The government of Pakistan is resisting proposals from the International Monetary Fund to set a Rs. 15.6 trillion tax collection target for the next fiscal year and withdraw sales tax exemptions on fuel and newly constructed homes.
The recommendations emerged during recently concluded staff-level talks between Islamabad and the Washington-based lender ahead of negotiations on the fiscal year 2026–27 budget, which begins in July. According to a report by Express Tribune, the government has not accepted the proposals so far.
Under the IMF’s framework, Pakistan would need to introduce at least Rs. 400 billion in additional revenue measures next year to lift the tax-to-GDP ratio to about 11.3%, roughly 0.3 percentage points higher than the current year’s agreed target. Tax authorities, however, estimate collections may reach only about 10.7% of GDP, highlighting a significant gap.
The IMF also suggested withdrawing or reducing sales tax exemptions on fuel and newly constructed homes as part of efforts to broaden the tax base.
Pakistani officials said the government is reluctant to impose general sales tax on petroleum products because revenues from GST are shared with provinces, unlike the petroleum levy, which is retained entirely by the federal government. The levy on petrol already stands at about Rs. 106 per litre.
Another proposal under discussion includes imposing an 18% sales tax on existing rooftop solar consumers who were earlier exempted when the government shifted from net metering to net billing regulations. Prime Minister Shehbaz Sharif had previously directed authorities to keep existing users exempt after public backlash, but officials said the issue may resurface in the next round of talks scheduled for May.
The IMF also floated the idea of introducing an asset-based tax on small and medium-sized enterprises, including traders. The Federal Board of Revenue has pushed back, arguing it lacks the administrative capacity to assess asset bases for smaller businesses.

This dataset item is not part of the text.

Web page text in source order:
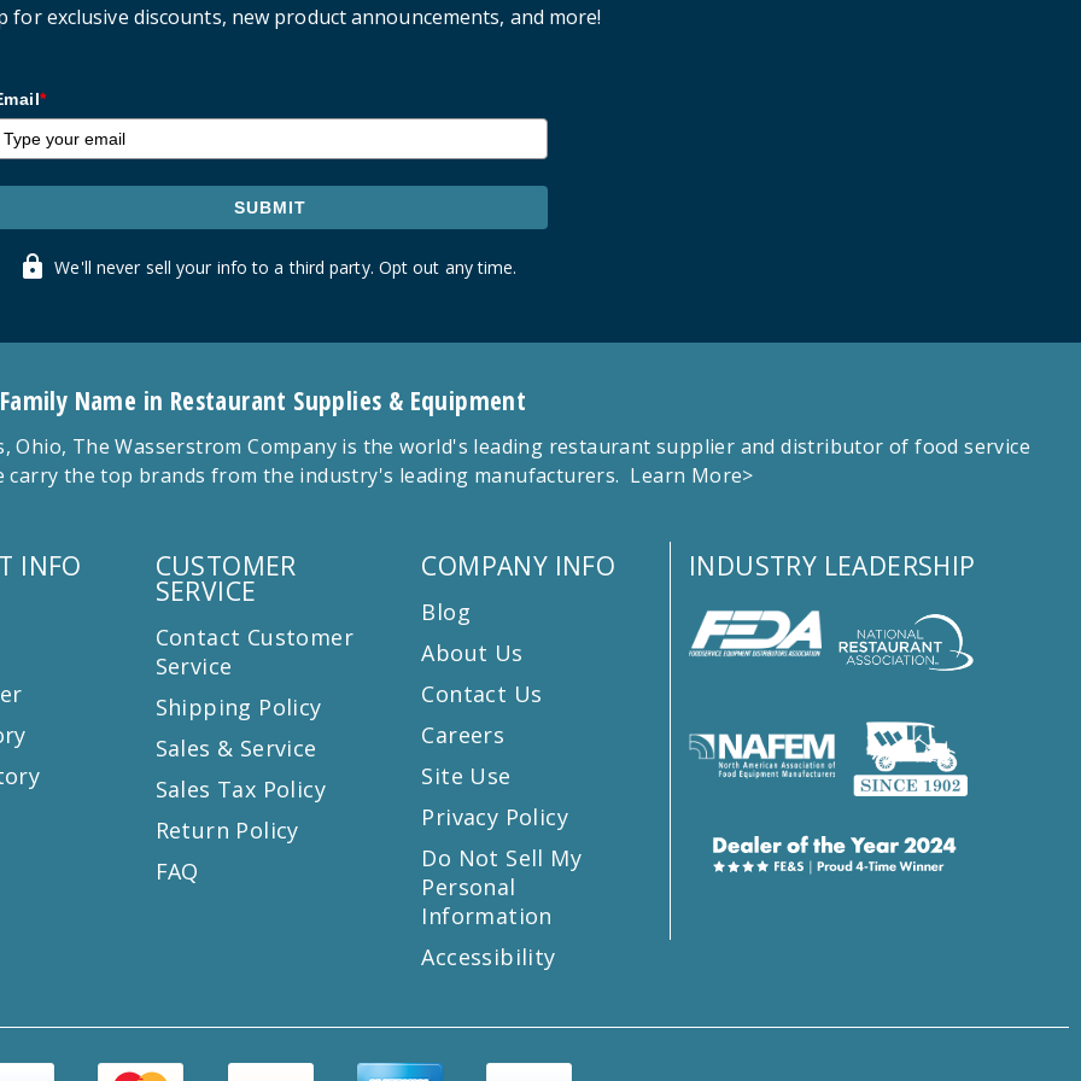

Pakistan reached a staff-level agreement with the IMF last week, though final approval by the lender’s executive board remains linked to the government’s ability to recover Rs. 322 billion in taxes from court cases already decided in its favor. Officials said about Rs. 280 billion has been collected so far.
Meanwhile, uncertainty persists over whether the Federal Board of Revenue will meet its revised Rs. 13.98 trillion tax target for the current fiscal year, raising doubts about achieving next year’s proposed Rs. 15.6 trillion goal.
The IMF has emphasized that Pakistan must maintain a primary budget surplus of about 2% of GDP next year, supported by permanent tax policy measures. Any reductions in tax rates for businesses or other sectors, which the government has requested, would need to be offset by new revenue measures, including the possibility of raising the standard sales tax rate, the report said.